◆ TASK PROMPT: Pictures should be omitted from your copy. Everything else in the entries below must be restated word for word.
────────────────────────────────────────
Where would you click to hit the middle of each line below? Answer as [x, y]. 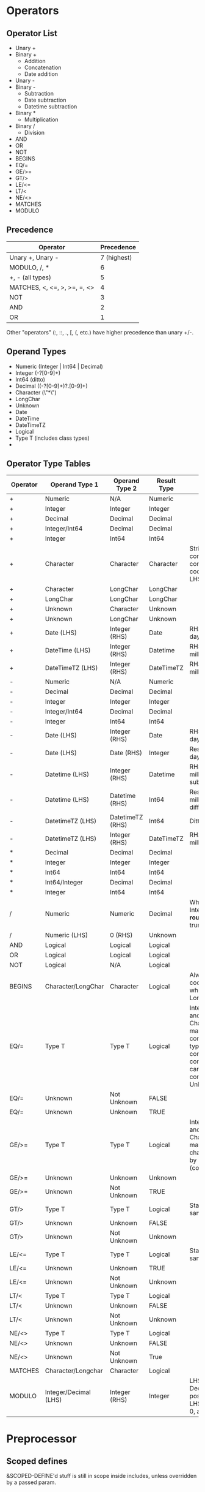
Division [34, 133]
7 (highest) [116, 257]
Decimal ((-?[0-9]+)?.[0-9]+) [51, 386]
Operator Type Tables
────────────────────────────────────────
◆ OUTPUT OF THE EXERCISE:
Where would you click to hit the middle of each line below? Answer as [x, y]. 
Division [34, 133]
7 (highest) [116, 257]
Decimal ((-?[0-9]+)?.[0-9]+) [51, 386]
Operator Type Tables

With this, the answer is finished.